ステーブルコインUSDCの発行元Circleは、最近公表された四半期決算報告書で、Arc Network上にネイティブトークンを発行する可能性を検討していると述べた。また、Coinbaseも約2年ぶりに今年10月、Baseチェーンの共同創設者であるJesse PollakがインタビューでBaseトークンのリリースを明言した。これらの兆候から、暗号資産業界のアセット発行が新たなコンプライアンス時代に入っていることがうかがえる。
Coinbase初のICO、Monadは何を開示したのか?
Coinbase初となる今回のICOに向けて、Monad財団の子会社MF Services (BVI), Ltd.は18ページに及ぶ開示文書を提供した。この文書では、Monadの法的構造、資金調達の詳細、マーケットメイキング計画が明確にされ、投資リスクに関する注意喚起は8ページにも及んでいる。過去のICOと比較すれば類を見ない進歩であり、大きな意義を持つ。
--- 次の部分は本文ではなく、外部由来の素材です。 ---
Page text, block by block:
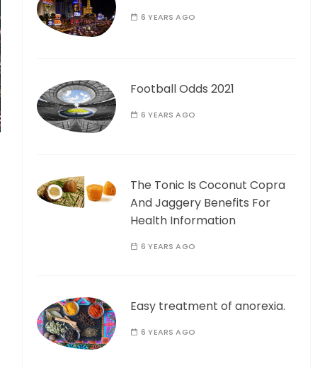
6 YEARS AGO
Football Odds 2021
6 YEARS AGO
The Tonic Is Coconut Copra
And Jaggery Benefits For
Health Information
6 YEARS AGO
Easy treatment of anorexia.
6 YEARS AGO
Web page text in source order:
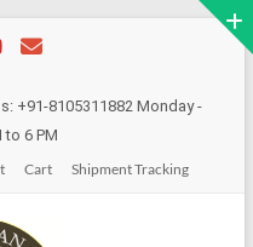
+91-8105311882 Monday -
to 6 PM
Cart Shipment Tracking
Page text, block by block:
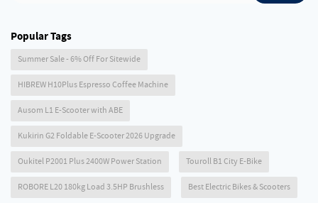
Popular Tags
Summer Sale - 6% Off For Sitewide
HIBREW H10Plus Espresso Coffee Machine
Ausom L1 E-Scooter with ABE
Kukirin G2 Foldable E-Scooter 2026 Upgrade
Oukitel P2001 Plus 2400W Power Station Touroll B1 City E-Bike
ROBORE L20 180kg Load 3.5HP Brushless Best Electric Bikes & Scooters
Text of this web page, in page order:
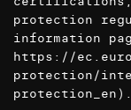
protection
information
https://
protection/
protection_en ).
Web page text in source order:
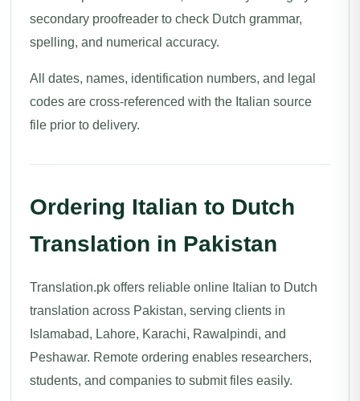
secondary proofreader to check Dutch grammar,
spelling, and numerical accuracy.
All dates, names, identification numbers, and legal
codes are cross-referenced with the Italian source
file prior to delivery.
Ordering Italian to Dutch
Translation in Pakistan
Translation.pk offers reliable online Italian to Dutch
translation across Pakistan, serving clients in
Islamabad, Lahore, Karachi, Rawalpindi, and
Peshawar. Remote ordering enables researchers,
students, and companies to submit files easily.
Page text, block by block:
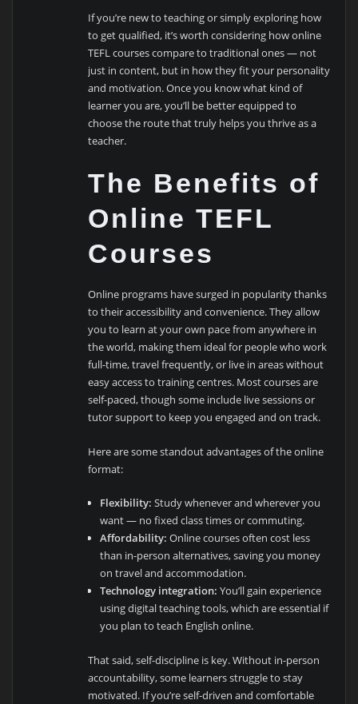
If you’re new to teaching or simply exploring how
to get qualified, it’s worth considering how online
TEFL courses compare to traditional ones — not
just in content, but in how they fit your personality
and motivation. Once you know what kind of
learner you are, you’ll be better equipped to
choose the route that truly helps you thrive as a
teacher.
The Benefits of
Online TEFL
Courses
Online programs have surged in popularity thanks
to their accessibility and convenience. They allow
you to learn at your own pace from anywhere in
the world, making them ideal for people who work
full-time, travel frequently, or live in areas without
easy access to training centres. Most courses are
self-paced, though some include live sessions or
tutor support to keep you engaged and on track.
Here are some standout advantages of the online
format:
Flexibility: Study whenever and wherever you
want — no fixed class times or commuting.
Affordability: Online courses often cost less
than in-person alternatives, saving you money
on travel and accommodation.
Technology integration: You’ll gain experience
using digital teaching tools, which are essential if
you plan to teach English online.
That said, self-discipline is key. Without in-person
accountability, some learners struggle to stay
motivated. If you’re self-driven and comfortable
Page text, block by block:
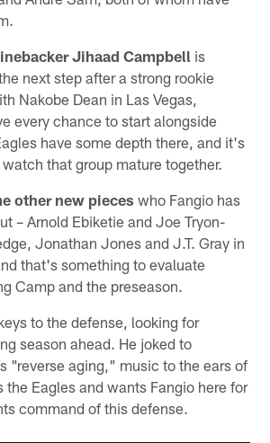
Jihaad Campbell is
next step after a strong rookie
Nakobe Dean in Las Vegas,
every chance to start alongside
have some depth there, and it's
that group mature together.
other new pieces who Fangio has
– Arnold Ebiketie and Joe Tryon-
Jonathan Jones and J.T. Gray in
that's something to evaluate
Camp and the preseason.
to the defense, looking for
season ahead. He joked to
"reverse aging," music to the ears of
the Eagles and wants Fangio here for
command of this defense.
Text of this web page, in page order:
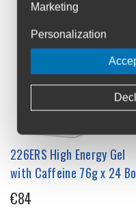
226ERS High Energy Gel
with Caffeine 76g x 24
€84
Marketing
Personalization
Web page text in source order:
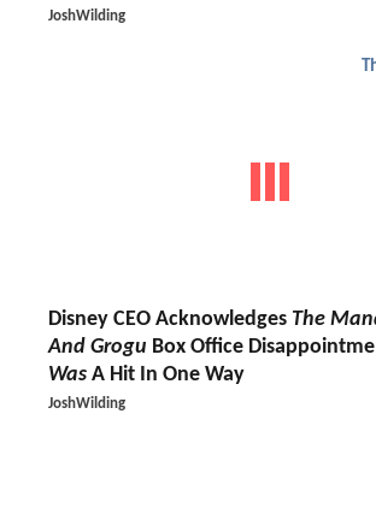
JoshWilding
Disney CEO Acknowledges The
And Grogu Box Office
Was A Hit In One Way
JoshWilding
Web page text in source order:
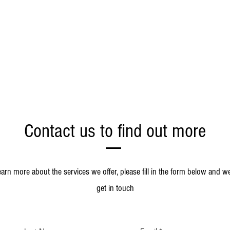
Contact us to find out more
more about the services we offer, please fill in the form below and
get in touch
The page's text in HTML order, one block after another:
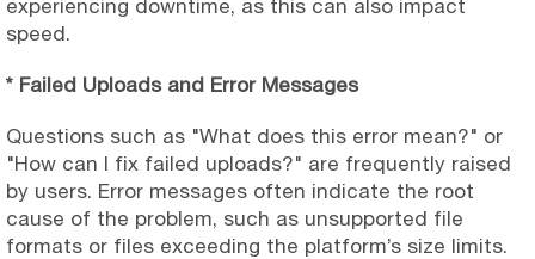
experiencing downtime, as this can also impact
speed.
* Failed Uploads and Error Messages
Questions such as "What does this error mean?" or
"How can I fix failed uploads?" are frequently raised
by users. Error messages often indicate the root
cause of the problem, such as unsupported file
formats or files exceeding the platform’s size limits.
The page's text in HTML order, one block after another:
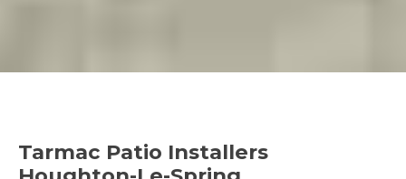
Tarmac Patio Installers
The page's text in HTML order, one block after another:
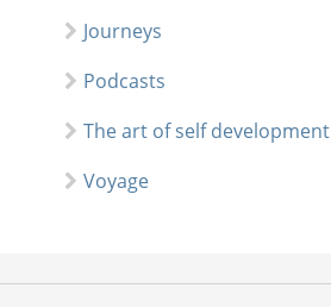
Journeys
Podcasts
The art of self development
Voyage
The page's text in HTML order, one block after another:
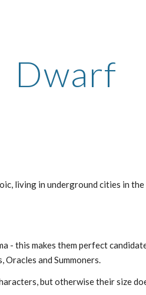
Dwarf
living in underground cities in
- this makes them perfect
Oracles and Summoners.
but otherwise their size
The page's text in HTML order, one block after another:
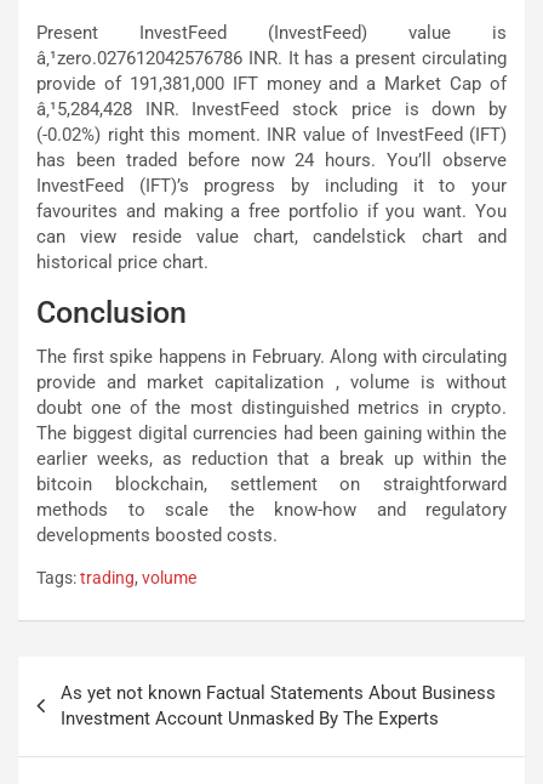
Present InvestFeed (InvestFeed) value is
â‚¹zero.027612042576786 INR. It has a present circulating
provide of 191,381,000 IFT money and a Market Cap of
â‚¹5,284,428 INR. InvestFeed stock price is down by
(-0.02%) right this moment. INR value of InvestFeed (IFT)
has been traded before now 24 hours. You’ll observe
InvestFeed (IFT)’s progress by including it to your
favourites and making a free portfolio if you want. You
can view reside value chart, candelstick chart and
historical price chart.
Conclusion
The first spike happens in February. Along with circulating
provide and market capitalization , volume is without
doubt one of the most distinguished metrics in crypto.
The biggest digital currencies had been gaining within the
earlier weeks, as reduction that a break up within the
bitcoin blockchain, settlement on straightforward
methods to scale the know-how and regulatory
developments boosted costs.
Tags:trading, volume
navigation
As yet not known Factual Statements About Business
Investment Account Unmasked By The Experts
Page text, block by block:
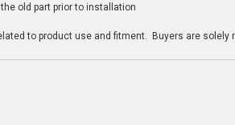
old part prior to installation
to product use and fitment. Buyers are
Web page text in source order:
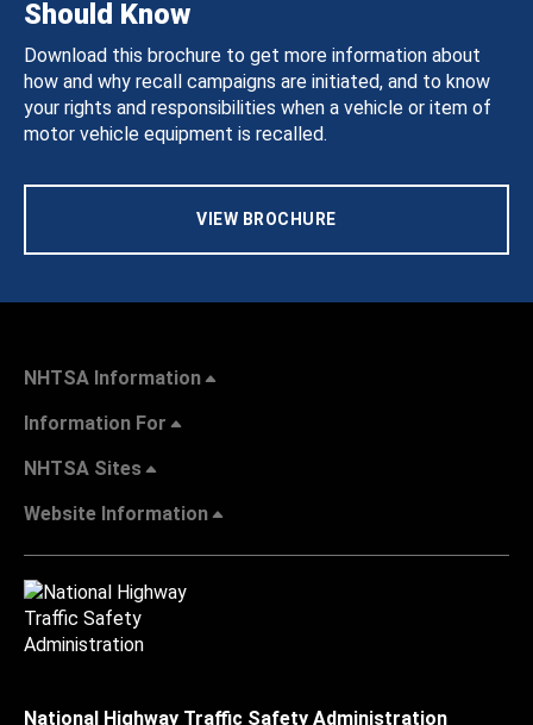
Should Know
Download this brochure to get more information about
how and why recall campaigns are initiated, and to know
your rights and responsibilities when a vehicle or item of
motor vehicle equipment is recalled.
VIEW BROCHURE
NHTSA Information
Information For
NHTSA Sites
Website Information
National Highway Traffic Safety Administration
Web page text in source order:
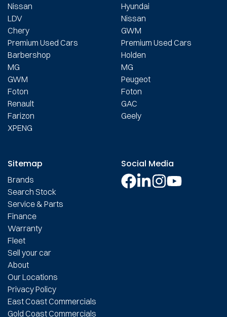
Nissan
LDV
Chery
Premium Used Cars
Barbershop
MG
GWM
Foton
Renault
Farizon
XPENG
Hyundai
Nissan
GWM
Premium Used Cars
Holden
MG
Peugeot
Foton
GAC
Geely
Sitemap
Brands
Search Stock
Service & Parts
Finance
Warranty
Fleet
Sell your car
About
Our Locations
Privacy Policy
East Coast Commercials
Gold Coast Commercials
Social Media
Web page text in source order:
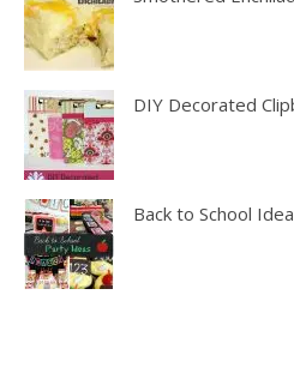
DIY Decorated
Back to School
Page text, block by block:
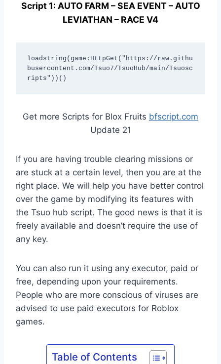
Script 1: AUTO FARM – SEA EVENT – AUTO
LEVIATHAN – RACE V4
loadstring(game:HttpGet("https://raw.githu
busercontent.com/Tsuo7/TsuoHub/main/Tsuosc
ripts"))()
Get more Scripts for Blox Fruits bfscript.com
Update 21
If you are having trouble clearing missions or
are stuck at a certain level, then you are at the
right place. We will help you have better control
over the game by modifying its features with
the Tsuo hub script. The good news is that it is
freely available and doesn’t require the use of
any key.
You can also run it using any executor, paid or
free, depending upon your requirements.
People who are more conscious of viruses are
advised to use paid executors for Roblox
games.
Table of Contents
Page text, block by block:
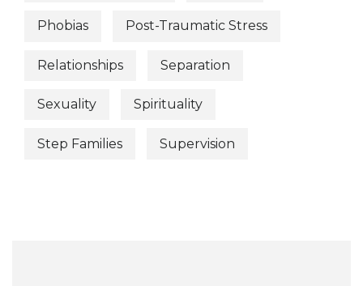
Phobias Post-Traumatic Stress
Relationships Separation
Sexuality Spirituality
Step Families Supervision
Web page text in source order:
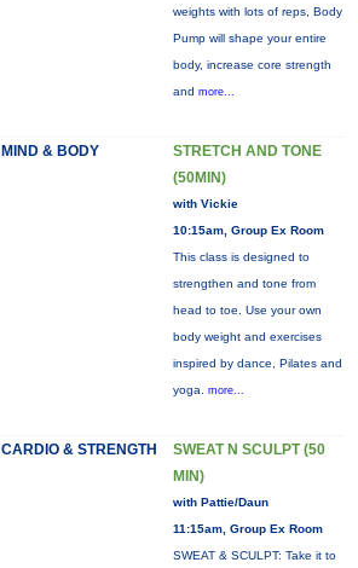
weights with lots of reps, Body
Pump will shape your entire
body, increase core strength
and more...
MIND & BODY
STRETCH AND TONE
(50MIN)
with Vickie
10:15am, Group Ex Room
This class is designed to
strengthen and tone from
head to toe. Use your own
body weight and exercises
inspired by dance, Pilates and
yoga. more...
CARDIO & STRENGTH
SWEAT N SCULPT (50
MIN)
with Pattie/Daun
11:15am, Group Ex Room
SWEAT & SCULPT: Take it to
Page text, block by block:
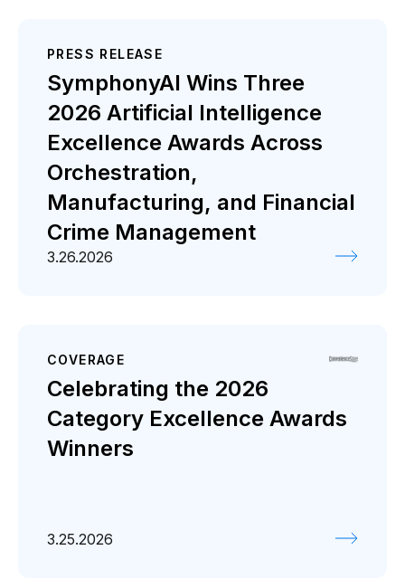
PRESS RELEASE
SymphonyAI Wins Three
2026 Artificial Intelligence
Excellence Awards Across
Orchestration,
Manufacturing, and Financial
Crime Management
3.26.2026
COVERAGE
Celebrating the 2026
Category Excellence Awards
Winners
3.25.2026
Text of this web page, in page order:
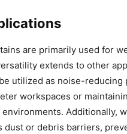
are primarily used for
extends to other
utilized as noise-reducing
workspaces or
Additionally,
dust or debris barriers,
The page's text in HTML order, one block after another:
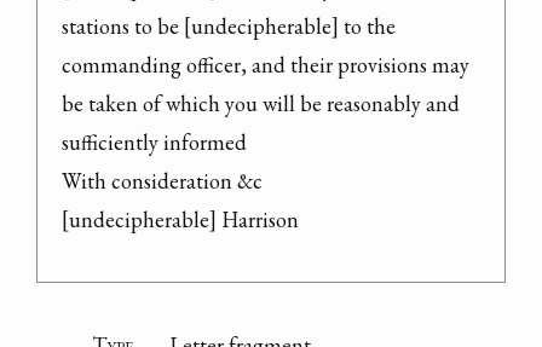
stations to be [undecipherable] to the
commanding officer, and their provisions may
be taken of which you will be reasonably and
sufficiently informed
With consideration &c
[undecipherable] Harrison
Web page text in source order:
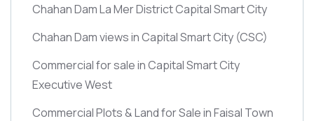
Chahan Dam La Mer District Capital Smart City
Chahan Dam views in Capital Smart City (CSC)
Commercial for sale in Capital Smart City
Executive West
Commercial Plots & Land for Sale in Faisal Town
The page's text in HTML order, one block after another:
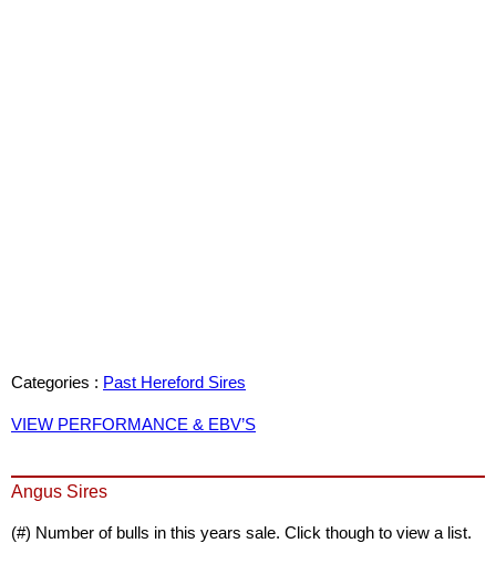
Categories : Past Hereford Sires
VIEW PERFORMANCE & EBV’S
Angus Sires
(#) Number of bulls in this years sale. Click though to view a list.
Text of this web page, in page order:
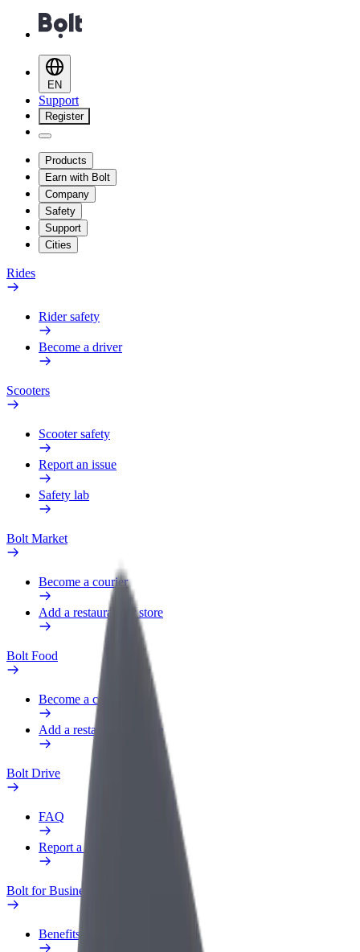
EN
Support
Register
Products
Earn with Bolt
Company
Safety
Support
Cities
Rides
Rider safety
Become a driver
Scooters
Scooter safety
Report an issue
Safety lab
Bolt Market
Become a courier
Add a restaurant or store
Bolt Food
Become a courier
Add a restaurant or store
Bolt Drive
FAQ
Report a vehicle
Bolt for Business
Benefits
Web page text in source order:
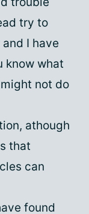
try to
I have
know what
not do
athough
that
can
found

法的構造面において、Monadは以下の内容を明確にした:
- Monadトークンの販売主体は、Monad財団の子会社MF Services (BVI) Ltd.であり、Monad財団が同社の唯一の取締役である
- Monadの共同創業者はKeone Hon、James Hunsaker、Eunice Giartaの3名。コア貢献者はMonad財団およびCategory Labsである
- Category Labsは米国ニューヨークに本社を置き、Monadの技術開発を担当。James HunsakerはCategory Labsの最高経営責任者(CEO)である
- Monad財団はメンバーを持たないケイマン諸島の財団法人であり、コミュニティ参画、ビジネス開発、開発者・ユーザー教育、マーケティングサービスなどを担う。Keone HonとEunice Giartaが共同ジェネラルマネージャーを務める。財団は取締役会により監督されており、取締役にはPetrus Basson、Keone Hon、Marc Pianoが含まれる
こうした法的構造に関する開示は、投資家に対する保護メカニズムを強化し、説明責任と法的救済手段の向上につながる。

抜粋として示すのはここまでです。